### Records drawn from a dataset
::::

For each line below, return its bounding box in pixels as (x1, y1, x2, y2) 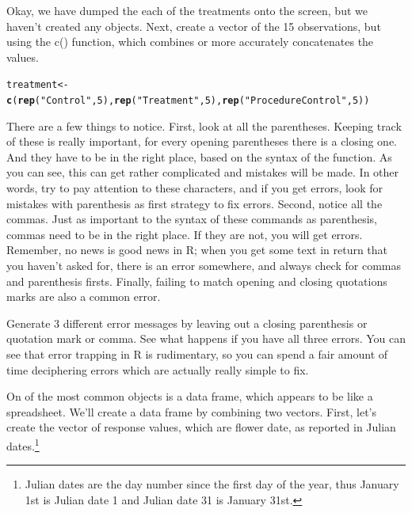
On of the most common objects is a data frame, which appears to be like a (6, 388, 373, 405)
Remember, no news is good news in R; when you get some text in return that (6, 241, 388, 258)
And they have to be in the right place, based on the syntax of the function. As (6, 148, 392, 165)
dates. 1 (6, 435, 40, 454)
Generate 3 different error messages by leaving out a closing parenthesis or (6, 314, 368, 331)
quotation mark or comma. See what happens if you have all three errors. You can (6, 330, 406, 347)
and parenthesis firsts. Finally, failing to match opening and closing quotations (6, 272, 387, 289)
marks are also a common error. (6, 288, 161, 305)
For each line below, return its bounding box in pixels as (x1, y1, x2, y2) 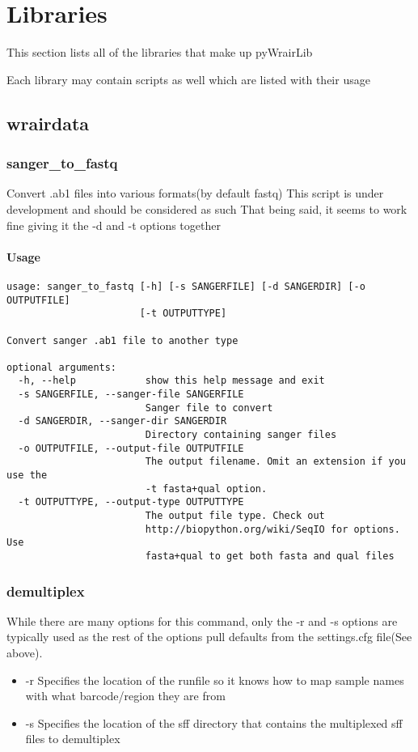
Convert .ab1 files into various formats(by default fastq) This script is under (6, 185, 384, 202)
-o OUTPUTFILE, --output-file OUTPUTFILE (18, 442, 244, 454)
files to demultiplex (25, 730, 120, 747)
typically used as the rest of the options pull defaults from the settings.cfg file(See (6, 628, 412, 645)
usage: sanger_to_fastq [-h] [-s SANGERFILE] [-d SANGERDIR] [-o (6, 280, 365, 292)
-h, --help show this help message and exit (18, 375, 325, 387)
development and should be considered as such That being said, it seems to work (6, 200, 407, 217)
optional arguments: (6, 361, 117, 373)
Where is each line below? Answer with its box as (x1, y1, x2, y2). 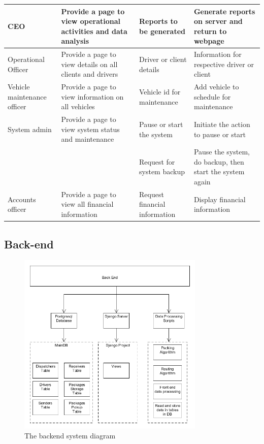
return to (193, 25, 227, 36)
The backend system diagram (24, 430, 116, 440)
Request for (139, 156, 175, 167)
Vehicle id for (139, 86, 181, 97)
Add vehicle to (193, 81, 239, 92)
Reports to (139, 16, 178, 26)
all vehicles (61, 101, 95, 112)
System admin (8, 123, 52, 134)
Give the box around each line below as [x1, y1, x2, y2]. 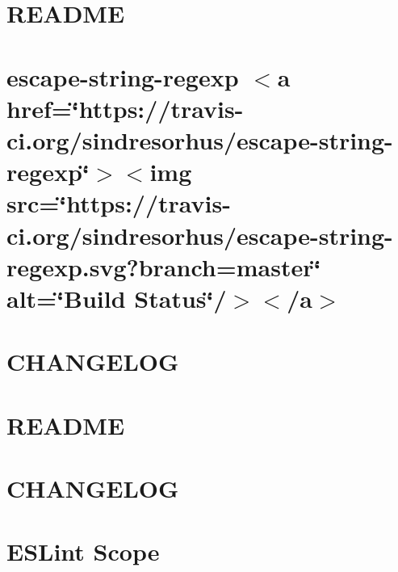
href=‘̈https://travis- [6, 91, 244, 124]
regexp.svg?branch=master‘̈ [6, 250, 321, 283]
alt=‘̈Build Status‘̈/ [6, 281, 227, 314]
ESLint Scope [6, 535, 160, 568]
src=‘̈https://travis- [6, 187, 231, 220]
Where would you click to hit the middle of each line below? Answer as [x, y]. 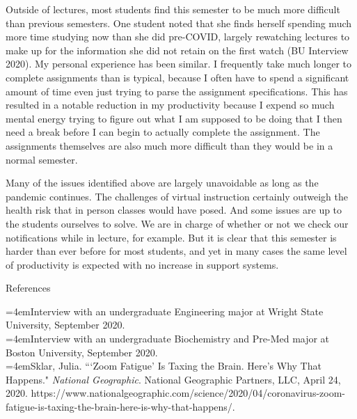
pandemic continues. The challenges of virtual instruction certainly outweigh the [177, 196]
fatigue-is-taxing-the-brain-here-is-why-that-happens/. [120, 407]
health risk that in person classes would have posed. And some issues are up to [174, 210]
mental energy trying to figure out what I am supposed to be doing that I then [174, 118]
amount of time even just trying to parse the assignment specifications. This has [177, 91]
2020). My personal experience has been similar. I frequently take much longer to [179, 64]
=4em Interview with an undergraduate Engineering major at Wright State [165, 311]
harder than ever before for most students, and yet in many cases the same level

::::

### What to do
Copy the records above exactly, beginning at the line that contains "mental energy trying" and stopping after the line that contains "State [165, 311]".

### Answer to this problem
mental energy trying to figure out what I am supposed to be doing that I then [174, 118]
amount of time even just trying to parse the assignment specifications. This has [177, 91]
2020). My personal experience has been similar. I frequently take much longer to [179, 64]
=4em Interview with an undergraduate Engineering major at Wright State [165, 311]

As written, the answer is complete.